- **Exercise**
Give back exactly the lines of the material below that start at the line containing "If the streamlines" and end at the line containing "much like in", and no others.
*** Block opens ***
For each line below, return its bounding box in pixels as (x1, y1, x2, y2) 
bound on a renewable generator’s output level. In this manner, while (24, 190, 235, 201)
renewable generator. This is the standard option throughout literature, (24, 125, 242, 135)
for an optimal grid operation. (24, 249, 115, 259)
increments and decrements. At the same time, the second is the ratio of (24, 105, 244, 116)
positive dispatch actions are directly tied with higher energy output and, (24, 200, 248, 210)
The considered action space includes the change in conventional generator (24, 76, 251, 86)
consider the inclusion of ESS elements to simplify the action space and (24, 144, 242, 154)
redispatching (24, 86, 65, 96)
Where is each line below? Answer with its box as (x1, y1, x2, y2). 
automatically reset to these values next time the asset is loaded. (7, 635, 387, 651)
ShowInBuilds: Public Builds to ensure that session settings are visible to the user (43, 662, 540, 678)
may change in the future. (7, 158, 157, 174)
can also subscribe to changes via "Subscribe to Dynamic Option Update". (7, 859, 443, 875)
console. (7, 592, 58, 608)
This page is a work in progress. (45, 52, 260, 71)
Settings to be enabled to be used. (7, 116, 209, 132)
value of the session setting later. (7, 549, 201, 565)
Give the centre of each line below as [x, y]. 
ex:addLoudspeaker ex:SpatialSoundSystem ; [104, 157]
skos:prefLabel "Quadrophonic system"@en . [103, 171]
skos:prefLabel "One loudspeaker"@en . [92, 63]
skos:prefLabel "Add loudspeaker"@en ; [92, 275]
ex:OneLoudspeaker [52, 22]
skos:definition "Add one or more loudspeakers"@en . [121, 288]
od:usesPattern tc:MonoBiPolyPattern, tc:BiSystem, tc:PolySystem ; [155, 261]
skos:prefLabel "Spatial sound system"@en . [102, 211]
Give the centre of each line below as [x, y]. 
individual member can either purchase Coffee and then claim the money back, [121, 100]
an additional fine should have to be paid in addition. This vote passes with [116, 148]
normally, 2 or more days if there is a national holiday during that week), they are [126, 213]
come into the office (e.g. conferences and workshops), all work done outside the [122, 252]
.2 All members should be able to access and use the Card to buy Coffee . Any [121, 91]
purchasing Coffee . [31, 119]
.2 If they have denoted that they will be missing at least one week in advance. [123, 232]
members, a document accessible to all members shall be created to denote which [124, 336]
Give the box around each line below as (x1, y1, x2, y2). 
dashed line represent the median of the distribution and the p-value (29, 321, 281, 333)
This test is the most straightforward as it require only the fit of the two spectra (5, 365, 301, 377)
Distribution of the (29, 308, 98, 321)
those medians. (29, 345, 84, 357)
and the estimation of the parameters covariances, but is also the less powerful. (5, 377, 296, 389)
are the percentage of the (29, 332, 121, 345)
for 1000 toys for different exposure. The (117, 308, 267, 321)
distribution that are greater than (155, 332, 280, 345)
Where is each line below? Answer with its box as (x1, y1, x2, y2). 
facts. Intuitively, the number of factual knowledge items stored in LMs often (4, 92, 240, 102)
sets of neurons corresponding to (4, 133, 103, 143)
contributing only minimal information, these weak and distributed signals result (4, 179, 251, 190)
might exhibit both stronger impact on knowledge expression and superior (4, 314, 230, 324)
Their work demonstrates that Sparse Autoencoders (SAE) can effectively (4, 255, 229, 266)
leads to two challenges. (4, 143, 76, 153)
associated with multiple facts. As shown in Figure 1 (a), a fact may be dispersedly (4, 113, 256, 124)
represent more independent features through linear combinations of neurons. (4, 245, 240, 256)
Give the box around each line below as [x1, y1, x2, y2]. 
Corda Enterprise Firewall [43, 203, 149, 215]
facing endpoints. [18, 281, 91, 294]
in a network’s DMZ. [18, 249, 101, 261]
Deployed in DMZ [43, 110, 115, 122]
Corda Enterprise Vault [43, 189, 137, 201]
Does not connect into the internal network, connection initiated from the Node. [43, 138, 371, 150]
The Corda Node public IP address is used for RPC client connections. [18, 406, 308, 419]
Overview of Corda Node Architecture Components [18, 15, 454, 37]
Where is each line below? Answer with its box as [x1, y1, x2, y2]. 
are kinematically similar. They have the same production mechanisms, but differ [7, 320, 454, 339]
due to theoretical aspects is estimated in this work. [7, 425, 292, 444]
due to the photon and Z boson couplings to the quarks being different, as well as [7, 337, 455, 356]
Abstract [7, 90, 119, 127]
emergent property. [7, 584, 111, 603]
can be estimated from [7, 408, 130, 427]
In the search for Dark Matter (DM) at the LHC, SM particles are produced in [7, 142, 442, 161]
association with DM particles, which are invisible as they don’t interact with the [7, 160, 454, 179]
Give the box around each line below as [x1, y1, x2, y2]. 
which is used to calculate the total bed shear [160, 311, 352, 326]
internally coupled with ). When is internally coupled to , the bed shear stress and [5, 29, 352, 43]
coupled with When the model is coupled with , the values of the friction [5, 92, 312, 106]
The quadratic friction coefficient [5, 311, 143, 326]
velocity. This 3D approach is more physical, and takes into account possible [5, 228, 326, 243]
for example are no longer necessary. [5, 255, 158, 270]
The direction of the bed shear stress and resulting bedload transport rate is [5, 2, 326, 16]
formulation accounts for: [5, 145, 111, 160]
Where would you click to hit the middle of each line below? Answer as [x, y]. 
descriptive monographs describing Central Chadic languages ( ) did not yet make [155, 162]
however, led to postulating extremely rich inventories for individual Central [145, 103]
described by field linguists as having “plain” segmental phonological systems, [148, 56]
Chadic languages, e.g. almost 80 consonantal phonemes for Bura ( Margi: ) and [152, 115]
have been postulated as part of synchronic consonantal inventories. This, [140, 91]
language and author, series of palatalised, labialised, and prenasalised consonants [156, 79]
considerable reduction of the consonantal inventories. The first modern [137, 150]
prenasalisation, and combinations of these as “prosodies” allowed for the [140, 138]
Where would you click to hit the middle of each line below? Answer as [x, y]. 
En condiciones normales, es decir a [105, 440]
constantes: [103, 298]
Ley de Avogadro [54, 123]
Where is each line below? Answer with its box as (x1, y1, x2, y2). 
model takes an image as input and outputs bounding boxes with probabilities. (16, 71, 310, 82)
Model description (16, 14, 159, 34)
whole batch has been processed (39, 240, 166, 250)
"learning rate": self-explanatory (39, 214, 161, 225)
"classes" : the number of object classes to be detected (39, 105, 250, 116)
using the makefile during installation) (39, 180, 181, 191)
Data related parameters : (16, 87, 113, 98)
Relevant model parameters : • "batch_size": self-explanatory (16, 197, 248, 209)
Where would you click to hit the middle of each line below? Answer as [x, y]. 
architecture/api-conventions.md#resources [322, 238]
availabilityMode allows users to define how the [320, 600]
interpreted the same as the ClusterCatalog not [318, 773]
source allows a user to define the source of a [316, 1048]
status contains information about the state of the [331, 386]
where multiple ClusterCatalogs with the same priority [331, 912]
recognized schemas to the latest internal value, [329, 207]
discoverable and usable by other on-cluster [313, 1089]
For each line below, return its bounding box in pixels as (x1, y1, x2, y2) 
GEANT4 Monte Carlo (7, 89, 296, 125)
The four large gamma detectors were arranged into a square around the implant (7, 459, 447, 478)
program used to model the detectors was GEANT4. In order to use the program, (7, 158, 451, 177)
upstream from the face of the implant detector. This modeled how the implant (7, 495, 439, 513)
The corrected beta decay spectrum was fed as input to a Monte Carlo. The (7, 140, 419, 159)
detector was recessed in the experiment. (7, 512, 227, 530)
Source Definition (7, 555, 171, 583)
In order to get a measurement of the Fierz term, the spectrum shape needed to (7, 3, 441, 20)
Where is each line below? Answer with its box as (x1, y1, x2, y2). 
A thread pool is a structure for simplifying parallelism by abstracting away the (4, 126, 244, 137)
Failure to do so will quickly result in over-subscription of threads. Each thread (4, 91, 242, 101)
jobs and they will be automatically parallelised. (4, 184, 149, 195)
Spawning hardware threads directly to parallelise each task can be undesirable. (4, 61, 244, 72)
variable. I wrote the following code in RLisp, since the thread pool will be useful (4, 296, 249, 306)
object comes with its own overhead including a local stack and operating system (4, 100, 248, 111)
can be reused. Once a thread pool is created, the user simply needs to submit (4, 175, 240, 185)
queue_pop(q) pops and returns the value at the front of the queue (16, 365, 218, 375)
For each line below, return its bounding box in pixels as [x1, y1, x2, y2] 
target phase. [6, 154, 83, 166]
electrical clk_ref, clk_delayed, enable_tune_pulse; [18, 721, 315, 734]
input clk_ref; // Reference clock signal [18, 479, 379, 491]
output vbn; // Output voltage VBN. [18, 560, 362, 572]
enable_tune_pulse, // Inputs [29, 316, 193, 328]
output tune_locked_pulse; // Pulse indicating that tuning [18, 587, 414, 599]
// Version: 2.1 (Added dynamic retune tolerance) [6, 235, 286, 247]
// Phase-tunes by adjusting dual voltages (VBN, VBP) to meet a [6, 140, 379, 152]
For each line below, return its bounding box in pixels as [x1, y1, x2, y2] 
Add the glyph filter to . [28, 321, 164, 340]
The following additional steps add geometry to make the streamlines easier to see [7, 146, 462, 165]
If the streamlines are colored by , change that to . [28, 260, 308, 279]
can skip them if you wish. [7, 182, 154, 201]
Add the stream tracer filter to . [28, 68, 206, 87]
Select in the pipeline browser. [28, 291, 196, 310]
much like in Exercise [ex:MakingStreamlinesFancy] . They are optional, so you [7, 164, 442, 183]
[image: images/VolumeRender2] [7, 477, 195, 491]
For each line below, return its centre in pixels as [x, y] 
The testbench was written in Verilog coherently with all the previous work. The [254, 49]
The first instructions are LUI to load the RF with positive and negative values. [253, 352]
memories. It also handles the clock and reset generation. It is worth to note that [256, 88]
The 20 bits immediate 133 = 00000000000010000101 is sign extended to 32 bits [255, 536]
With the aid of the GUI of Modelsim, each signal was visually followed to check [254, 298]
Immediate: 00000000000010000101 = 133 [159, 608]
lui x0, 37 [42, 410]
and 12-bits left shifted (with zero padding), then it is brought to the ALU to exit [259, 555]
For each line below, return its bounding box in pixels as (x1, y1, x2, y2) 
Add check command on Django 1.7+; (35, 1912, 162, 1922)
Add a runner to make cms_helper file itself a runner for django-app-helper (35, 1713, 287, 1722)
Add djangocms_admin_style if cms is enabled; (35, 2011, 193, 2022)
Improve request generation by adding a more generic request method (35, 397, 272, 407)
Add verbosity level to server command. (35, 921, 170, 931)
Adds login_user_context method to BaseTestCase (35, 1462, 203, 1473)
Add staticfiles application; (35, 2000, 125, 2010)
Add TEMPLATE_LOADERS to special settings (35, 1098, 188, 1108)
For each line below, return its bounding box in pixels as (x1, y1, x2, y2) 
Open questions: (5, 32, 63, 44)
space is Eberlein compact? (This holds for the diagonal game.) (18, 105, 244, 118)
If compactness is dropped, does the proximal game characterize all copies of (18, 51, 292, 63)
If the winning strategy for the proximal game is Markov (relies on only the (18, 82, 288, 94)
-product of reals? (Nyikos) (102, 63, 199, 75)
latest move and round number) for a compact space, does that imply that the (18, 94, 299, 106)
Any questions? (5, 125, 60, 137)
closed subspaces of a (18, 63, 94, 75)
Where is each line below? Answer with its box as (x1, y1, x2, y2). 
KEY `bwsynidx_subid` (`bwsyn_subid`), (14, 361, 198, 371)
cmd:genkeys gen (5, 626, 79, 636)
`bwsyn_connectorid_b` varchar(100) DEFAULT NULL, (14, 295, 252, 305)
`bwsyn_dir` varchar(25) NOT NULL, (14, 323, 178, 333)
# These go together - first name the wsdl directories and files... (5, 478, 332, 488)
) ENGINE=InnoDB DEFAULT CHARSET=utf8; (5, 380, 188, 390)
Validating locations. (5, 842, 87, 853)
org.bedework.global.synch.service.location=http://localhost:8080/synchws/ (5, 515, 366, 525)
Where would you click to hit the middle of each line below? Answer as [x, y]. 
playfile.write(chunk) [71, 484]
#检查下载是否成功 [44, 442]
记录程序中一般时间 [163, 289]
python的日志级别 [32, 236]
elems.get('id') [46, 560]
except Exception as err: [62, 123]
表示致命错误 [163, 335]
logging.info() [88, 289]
*** Block closes ***
- **Answer box**
If the streamlines are colored by , change that to . [28, 260, 308, 279]
can skip them if you wish. [7, 182, 154, 201]
Add the stream tracer filter to . [28, 68, 206, 87]
Select in the pipeline browser. [28, 291, 196, 310]
much like in Exercise [ex:MakingStreamlinesFancy] . They are optional, so you [7, 164, 442, 183]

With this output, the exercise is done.